After you selected the base directory the location is saved to a settings file, so
you don’t need to repeat this step in the future. The settings file is located in the
plugin folder and is called CorpusDir. On Windows for example:
C:\Users\YOUR-USER-NAME\Praat\plugin_NCHLT\CorpusDir
If you later decide to move your corpus to a new location or if you encounter
any problems with the plugin finding the corpus just delete that file. The plugin
will ask for the base directory the next time you run it.
4.2
Language Selection and Search Pattern
After launching the plugin, the follwing dialog box appears:
First, select one of the installed languages. If you added a new language to the
corpus since the last plugin run this language is recognized automatically and
appears in the drop-down menu. Next, select a suite. You can search in the (large)

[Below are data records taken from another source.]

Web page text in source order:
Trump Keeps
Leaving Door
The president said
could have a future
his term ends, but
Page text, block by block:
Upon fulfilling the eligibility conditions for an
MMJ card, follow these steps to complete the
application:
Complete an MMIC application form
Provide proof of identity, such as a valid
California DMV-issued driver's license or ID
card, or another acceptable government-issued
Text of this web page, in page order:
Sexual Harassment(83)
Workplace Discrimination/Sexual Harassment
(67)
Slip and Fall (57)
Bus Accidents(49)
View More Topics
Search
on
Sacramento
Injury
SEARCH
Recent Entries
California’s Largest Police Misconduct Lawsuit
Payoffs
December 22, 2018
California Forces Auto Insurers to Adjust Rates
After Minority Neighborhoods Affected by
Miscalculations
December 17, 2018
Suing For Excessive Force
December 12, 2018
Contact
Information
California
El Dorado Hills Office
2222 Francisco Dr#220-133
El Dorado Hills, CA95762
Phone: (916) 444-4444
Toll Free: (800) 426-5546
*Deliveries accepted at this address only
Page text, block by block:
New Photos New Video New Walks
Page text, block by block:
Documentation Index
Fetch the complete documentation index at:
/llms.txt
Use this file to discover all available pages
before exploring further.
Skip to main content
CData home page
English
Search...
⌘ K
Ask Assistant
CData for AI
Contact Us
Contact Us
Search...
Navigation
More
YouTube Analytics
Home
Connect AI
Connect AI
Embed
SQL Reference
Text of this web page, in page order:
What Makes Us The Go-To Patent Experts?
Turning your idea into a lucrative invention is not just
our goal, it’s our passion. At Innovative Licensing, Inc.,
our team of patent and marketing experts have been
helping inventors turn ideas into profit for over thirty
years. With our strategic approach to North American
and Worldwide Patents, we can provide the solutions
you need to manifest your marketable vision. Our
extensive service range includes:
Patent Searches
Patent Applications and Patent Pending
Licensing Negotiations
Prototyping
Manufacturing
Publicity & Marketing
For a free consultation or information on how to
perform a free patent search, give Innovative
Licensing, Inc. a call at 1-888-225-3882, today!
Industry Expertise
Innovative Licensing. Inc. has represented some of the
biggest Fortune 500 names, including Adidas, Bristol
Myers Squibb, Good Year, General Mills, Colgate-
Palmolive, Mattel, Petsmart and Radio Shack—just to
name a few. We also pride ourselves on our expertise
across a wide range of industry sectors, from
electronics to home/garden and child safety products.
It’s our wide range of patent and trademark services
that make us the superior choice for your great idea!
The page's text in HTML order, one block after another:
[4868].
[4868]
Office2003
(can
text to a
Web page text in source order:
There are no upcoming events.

training suite, in the (small) test suite, or in both suites at the same time. Finally,
you can specify a search pattern. Two modes are provided for the formulation of
the search pattern: simple and regex (regular expression).
5
Simple search pattern
If the simple mode is active, most of your pattern is interpreted literally, i.e. the
search results will consist of items with orthographic transcriptions that contain
exactly the specified sequence of characters. Since all NCHLT transcriptions (as
far as I know) are exclusively composed of lower-case characters, only lower-case
characters are valid in simple search patterns. The only exception to this rule is
the upper-case V character. V is a metacharacter, i.e. it is not interpreted literally
but as a placeholder for any one vowel (a, e, i, o, or u).
For example, if you are interested in the Setswana consonant cluster /tsh/ you
might select Setswana test suite (smaller but faster) and the simple search pattern
tsh:
This will produce search results like:
sa dumalane le tshwetso e
tlamela ka tshedimosetso e e
e e bontshitsweng mo setifikeiting
dikopo tsotlhe di tshwanetse go
a botshabi a tsaya dingwaga
...
6
To exclude items where tsh is followed by another consonant (e.g. w, see examples
1 and 4) use this search pattern instead: tshV, i.e. all items containing the literal
sequence tsh followed by a vowel. Results:
tlamela ka tshedimosetso e e
e e bontshitsweng mo setifikeiting
a botshabi a tsaya dingwaga
motshegang
nang le phitlhelelo go tshedimosetso
...
Of course, you can also specify literal vowels: phi searches for the literal sequence
phi. Or you can combine literal vowels and the vowel class symbol in one pattern:
phitV searches for the literal sequence phit followed by any vowel.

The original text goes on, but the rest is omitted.